___ RECORD EXCERPTS ___

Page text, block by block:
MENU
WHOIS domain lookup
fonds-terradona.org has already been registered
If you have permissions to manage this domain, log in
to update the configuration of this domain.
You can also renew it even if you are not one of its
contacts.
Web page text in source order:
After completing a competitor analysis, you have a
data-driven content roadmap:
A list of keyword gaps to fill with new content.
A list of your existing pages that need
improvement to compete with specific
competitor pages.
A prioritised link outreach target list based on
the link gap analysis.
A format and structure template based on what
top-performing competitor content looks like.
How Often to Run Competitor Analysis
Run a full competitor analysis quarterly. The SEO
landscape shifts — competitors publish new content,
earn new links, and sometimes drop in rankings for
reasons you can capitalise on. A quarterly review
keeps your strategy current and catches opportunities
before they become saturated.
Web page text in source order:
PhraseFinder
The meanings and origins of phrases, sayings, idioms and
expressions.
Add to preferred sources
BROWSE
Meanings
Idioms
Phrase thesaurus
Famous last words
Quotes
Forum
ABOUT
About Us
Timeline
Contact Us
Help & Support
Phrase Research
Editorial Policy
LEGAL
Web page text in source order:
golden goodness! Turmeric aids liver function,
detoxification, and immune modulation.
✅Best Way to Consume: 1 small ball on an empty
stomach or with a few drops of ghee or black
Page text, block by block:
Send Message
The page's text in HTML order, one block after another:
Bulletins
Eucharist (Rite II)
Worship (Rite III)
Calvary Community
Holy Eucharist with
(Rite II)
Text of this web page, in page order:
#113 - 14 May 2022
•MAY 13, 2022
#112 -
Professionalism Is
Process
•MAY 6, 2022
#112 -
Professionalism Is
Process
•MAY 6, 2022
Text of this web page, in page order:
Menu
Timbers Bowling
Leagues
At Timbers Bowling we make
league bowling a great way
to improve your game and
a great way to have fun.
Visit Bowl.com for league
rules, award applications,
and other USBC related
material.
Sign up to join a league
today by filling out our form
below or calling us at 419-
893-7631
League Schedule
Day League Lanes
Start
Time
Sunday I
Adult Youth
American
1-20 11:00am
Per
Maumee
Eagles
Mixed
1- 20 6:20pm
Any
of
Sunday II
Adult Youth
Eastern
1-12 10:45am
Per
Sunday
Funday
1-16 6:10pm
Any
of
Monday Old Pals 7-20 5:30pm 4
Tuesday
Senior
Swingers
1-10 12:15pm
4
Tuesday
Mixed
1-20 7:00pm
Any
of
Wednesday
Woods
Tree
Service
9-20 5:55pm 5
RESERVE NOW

___
___ RECORD EXCERPTS ___

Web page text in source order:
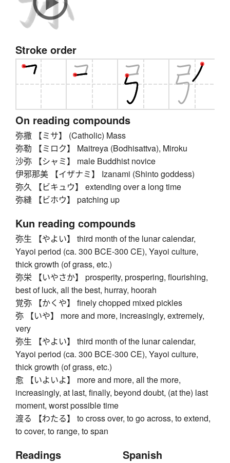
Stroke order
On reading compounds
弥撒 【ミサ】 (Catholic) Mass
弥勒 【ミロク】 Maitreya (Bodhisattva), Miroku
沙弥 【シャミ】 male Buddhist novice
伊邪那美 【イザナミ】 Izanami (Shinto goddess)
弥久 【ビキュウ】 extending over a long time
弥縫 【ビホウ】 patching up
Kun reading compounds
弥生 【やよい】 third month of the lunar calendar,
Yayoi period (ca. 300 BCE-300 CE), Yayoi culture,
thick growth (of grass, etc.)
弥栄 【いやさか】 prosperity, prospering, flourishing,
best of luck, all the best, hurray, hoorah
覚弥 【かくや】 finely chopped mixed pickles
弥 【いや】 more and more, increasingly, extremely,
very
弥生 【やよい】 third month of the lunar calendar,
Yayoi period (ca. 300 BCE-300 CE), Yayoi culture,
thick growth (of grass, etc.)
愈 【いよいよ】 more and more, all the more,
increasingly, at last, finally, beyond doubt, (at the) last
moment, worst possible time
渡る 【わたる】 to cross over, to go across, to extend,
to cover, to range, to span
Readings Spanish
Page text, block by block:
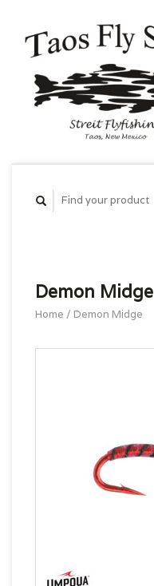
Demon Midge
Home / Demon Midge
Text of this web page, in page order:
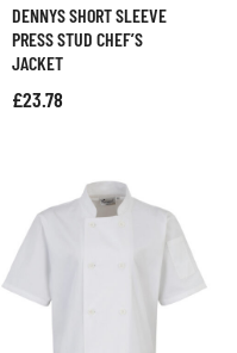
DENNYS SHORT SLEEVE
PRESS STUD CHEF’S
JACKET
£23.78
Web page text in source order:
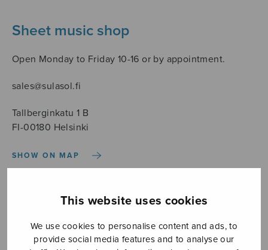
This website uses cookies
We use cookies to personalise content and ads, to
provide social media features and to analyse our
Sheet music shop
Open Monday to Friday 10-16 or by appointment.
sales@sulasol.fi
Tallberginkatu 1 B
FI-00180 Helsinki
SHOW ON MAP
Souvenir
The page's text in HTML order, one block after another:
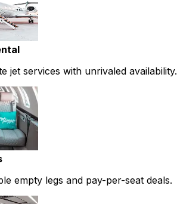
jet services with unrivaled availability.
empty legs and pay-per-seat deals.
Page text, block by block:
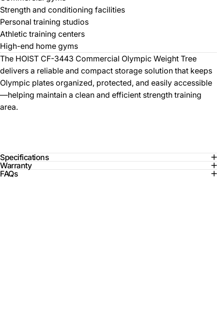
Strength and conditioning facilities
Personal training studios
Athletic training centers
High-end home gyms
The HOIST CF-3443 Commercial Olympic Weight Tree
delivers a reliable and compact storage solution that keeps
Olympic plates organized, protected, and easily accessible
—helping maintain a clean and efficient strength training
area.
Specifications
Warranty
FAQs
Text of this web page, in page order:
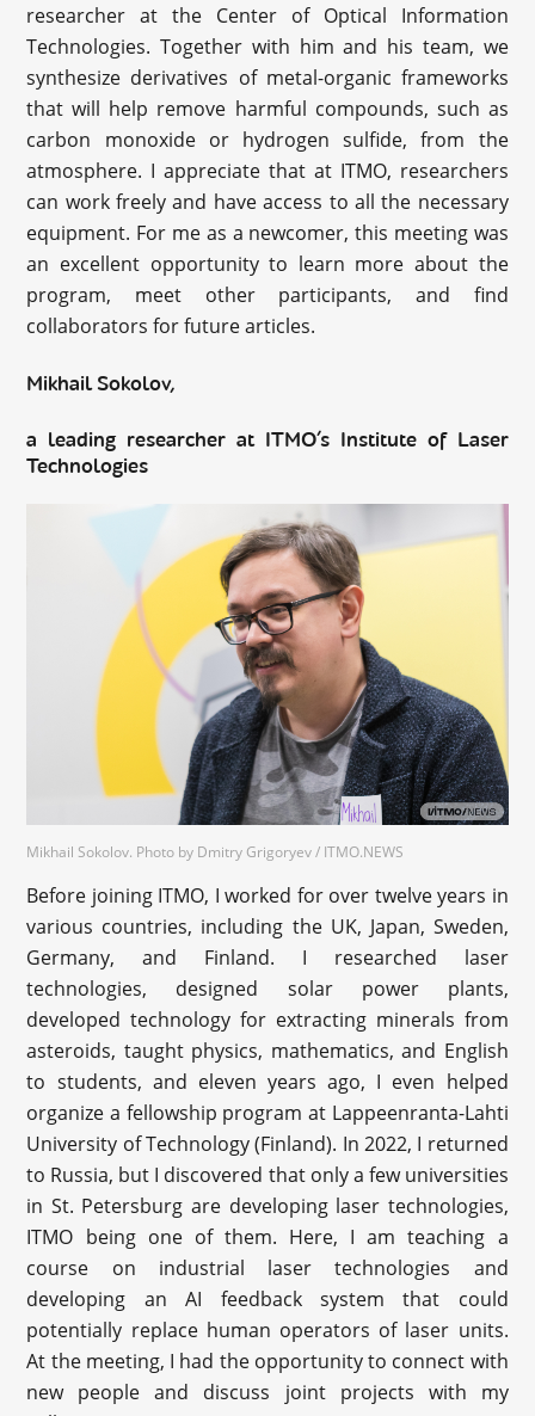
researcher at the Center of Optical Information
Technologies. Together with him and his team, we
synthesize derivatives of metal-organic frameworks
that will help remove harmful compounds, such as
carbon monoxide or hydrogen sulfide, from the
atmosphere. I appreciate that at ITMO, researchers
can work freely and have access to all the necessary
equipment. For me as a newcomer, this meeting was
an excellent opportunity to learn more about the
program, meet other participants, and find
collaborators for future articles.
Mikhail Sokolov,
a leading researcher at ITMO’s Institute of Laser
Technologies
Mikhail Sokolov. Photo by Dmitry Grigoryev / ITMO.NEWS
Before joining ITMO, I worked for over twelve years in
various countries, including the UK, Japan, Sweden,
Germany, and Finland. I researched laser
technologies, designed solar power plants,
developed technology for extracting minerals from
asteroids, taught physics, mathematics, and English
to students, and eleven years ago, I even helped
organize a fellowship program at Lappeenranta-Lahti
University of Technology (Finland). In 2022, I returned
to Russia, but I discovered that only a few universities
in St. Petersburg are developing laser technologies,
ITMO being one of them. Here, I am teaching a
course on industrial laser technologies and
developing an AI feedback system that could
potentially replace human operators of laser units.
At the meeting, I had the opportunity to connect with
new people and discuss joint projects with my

___
___ RECORD EXCERPTS ___

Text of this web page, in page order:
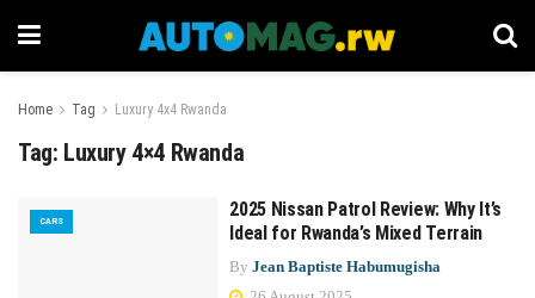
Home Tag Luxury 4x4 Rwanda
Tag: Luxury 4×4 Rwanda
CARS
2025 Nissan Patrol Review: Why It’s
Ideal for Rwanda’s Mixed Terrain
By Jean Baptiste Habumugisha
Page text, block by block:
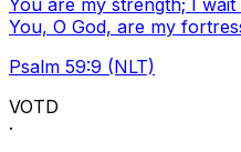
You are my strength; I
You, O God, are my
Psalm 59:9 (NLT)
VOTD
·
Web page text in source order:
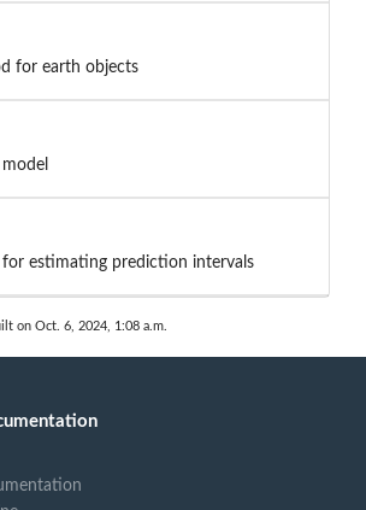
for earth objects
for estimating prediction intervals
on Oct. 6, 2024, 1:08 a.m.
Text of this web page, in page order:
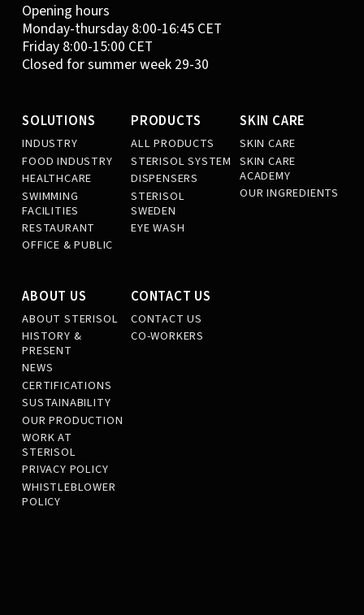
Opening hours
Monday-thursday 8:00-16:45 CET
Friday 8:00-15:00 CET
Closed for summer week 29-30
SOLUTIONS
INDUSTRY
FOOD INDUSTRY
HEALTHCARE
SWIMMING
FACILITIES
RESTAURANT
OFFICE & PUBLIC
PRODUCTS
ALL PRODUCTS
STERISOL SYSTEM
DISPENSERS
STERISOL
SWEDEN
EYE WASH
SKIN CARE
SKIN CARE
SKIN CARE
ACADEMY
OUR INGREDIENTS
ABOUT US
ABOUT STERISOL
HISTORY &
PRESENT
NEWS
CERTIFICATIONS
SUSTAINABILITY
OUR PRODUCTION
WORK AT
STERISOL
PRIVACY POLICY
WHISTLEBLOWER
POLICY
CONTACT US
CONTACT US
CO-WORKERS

___

PROBLEM REQUIREMENTS
Return, word for word, the lines of the data above from the line with "At the meeting, I" through the line with "new people and discuss joint projects with my", inclusive.

EXERCISE OUTPUT
At the meeting, I had the opportunity to connect with
new people and discuss joint projects with my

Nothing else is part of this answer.